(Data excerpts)

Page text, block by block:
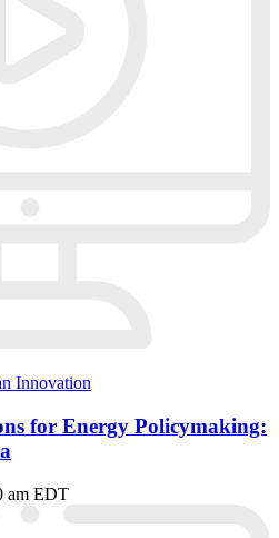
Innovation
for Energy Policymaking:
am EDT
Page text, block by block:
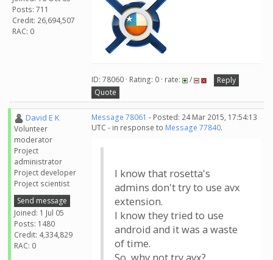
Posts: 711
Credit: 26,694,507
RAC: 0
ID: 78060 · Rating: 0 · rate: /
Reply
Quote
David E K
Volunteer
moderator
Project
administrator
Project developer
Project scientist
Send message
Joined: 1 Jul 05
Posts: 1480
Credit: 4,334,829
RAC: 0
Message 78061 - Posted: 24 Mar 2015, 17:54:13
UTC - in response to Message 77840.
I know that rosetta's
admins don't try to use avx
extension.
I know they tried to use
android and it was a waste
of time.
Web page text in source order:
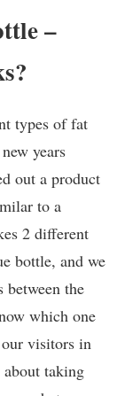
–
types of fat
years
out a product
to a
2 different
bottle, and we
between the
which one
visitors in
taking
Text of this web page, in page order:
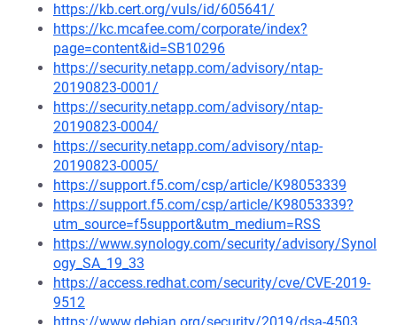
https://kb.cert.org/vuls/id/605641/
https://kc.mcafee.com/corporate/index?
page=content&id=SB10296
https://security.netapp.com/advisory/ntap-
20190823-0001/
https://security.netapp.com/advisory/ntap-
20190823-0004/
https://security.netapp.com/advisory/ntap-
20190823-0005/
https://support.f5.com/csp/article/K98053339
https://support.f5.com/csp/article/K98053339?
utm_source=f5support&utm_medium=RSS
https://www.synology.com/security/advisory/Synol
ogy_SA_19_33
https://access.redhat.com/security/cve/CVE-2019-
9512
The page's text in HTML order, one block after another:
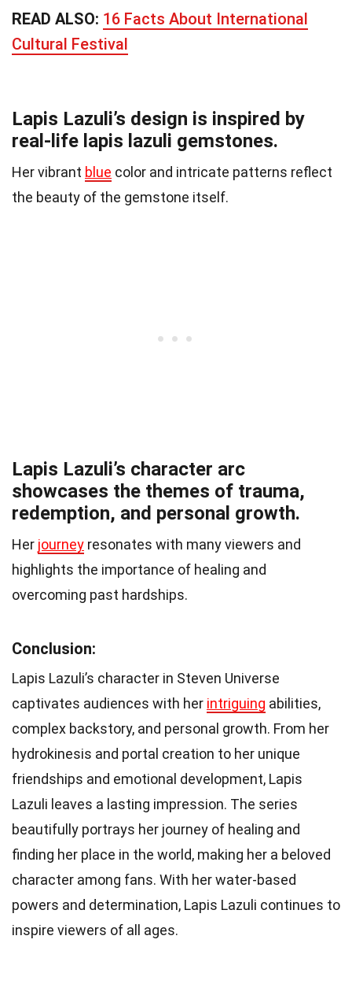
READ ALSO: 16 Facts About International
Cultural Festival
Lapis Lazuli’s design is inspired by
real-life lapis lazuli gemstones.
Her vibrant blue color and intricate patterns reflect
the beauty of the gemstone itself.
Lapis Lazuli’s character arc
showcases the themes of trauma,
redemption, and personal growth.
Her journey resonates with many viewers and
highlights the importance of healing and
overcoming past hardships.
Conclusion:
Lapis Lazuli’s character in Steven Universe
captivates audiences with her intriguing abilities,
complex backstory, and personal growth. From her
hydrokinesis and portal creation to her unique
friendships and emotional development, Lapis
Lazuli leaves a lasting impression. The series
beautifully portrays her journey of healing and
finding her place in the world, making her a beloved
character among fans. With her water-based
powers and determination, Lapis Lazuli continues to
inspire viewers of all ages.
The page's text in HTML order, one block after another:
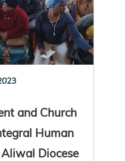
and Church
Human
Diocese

--

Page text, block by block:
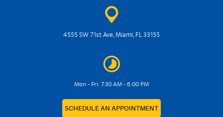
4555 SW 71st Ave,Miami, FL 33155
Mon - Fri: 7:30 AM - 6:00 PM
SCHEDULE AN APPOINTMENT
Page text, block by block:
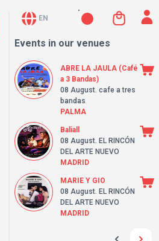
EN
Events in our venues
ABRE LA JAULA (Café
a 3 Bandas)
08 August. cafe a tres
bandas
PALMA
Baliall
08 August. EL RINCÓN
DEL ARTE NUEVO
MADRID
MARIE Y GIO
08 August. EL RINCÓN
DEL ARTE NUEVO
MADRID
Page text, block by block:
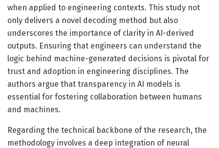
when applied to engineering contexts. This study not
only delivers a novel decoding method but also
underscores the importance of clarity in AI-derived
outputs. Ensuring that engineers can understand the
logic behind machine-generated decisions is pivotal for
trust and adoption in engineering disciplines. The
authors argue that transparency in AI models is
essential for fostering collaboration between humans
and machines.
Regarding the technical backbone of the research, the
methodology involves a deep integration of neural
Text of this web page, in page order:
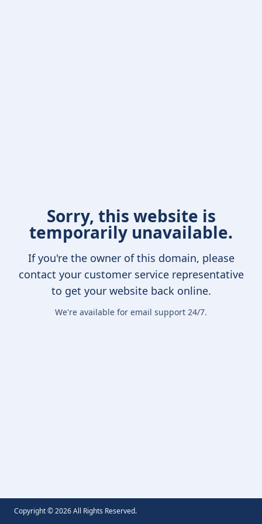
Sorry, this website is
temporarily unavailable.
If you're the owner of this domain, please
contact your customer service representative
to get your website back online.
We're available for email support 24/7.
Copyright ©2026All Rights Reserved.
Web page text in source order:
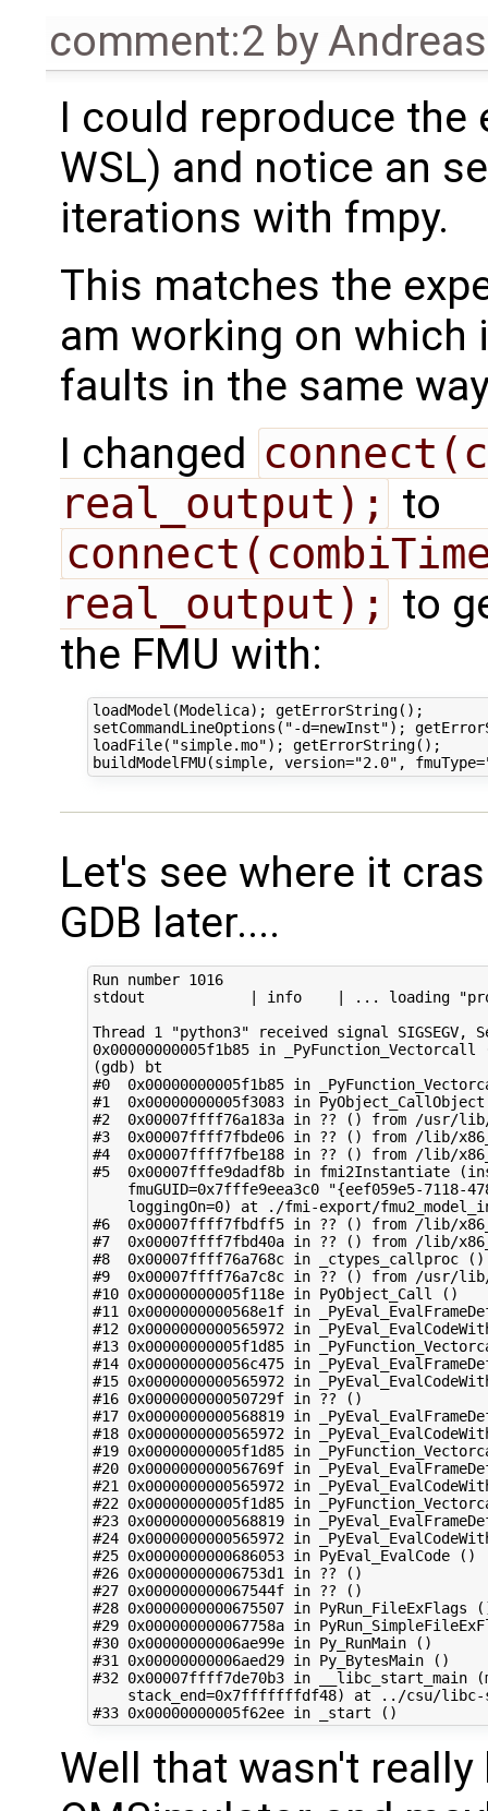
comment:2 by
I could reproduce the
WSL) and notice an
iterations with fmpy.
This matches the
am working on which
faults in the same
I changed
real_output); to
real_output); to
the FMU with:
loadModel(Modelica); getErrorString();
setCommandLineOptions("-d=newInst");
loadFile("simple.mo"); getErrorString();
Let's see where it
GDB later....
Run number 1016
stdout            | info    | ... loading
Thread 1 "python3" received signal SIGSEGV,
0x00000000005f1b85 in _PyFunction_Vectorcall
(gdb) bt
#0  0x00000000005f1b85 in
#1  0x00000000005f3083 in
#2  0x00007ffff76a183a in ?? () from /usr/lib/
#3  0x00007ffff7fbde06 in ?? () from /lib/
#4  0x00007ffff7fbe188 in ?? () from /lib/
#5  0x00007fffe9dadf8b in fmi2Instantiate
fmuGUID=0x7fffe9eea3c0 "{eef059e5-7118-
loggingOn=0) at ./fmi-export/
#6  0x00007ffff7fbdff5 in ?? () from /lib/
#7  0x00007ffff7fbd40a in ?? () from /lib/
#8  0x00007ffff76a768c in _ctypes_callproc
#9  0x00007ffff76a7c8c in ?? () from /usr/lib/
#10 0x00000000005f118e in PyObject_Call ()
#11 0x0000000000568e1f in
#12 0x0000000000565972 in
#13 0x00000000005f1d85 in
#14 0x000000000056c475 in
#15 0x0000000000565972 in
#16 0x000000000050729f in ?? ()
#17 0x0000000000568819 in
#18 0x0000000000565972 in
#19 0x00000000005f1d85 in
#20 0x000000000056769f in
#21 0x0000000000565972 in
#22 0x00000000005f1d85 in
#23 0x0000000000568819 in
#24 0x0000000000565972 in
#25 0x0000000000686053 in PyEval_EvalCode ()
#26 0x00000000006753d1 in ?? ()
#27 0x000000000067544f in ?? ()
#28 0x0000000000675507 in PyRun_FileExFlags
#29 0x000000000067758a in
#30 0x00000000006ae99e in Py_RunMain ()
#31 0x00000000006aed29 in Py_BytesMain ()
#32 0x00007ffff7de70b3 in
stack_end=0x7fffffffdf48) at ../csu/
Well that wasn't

---

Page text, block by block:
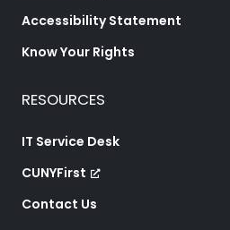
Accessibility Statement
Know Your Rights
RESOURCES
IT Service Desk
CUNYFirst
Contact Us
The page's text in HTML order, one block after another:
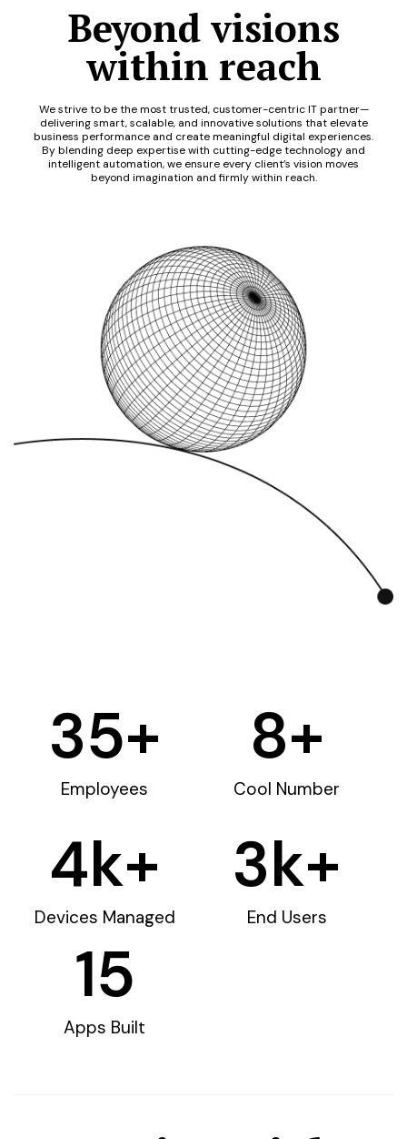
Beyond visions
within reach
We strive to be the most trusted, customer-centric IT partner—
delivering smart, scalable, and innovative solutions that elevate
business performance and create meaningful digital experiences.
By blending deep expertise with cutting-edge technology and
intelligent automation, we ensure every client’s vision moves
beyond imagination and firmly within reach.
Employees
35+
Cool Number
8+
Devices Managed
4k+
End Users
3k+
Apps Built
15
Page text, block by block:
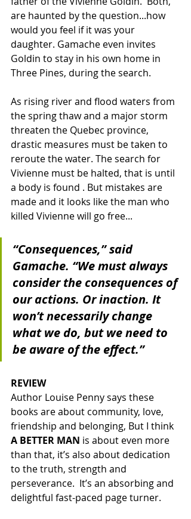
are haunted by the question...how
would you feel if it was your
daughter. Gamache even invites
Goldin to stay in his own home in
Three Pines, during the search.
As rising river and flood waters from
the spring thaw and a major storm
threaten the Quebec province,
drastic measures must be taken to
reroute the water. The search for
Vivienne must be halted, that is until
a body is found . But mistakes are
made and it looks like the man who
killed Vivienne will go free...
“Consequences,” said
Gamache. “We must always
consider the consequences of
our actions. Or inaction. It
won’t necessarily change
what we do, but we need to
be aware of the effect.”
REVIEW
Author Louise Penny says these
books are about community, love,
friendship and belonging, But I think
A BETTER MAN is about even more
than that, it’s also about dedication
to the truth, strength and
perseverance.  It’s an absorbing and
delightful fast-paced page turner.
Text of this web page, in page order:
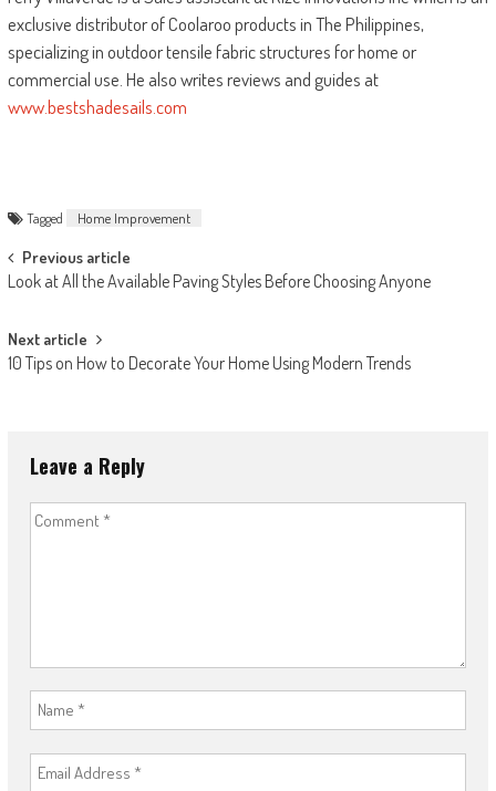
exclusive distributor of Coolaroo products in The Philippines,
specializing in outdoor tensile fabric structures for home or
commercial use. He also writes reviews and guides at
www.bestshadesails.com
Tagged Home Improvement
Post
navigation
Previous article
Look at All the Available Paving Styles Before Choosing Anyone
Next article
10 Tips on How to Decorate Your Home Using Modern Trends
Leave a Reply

» What is being asked
The answer must be all the lines above that hold the word "article".

» Answer space
https://support.f5.com/csp/article/K98053339
https://support.f5.com/csp/article/K98053339?
Previous article
Next article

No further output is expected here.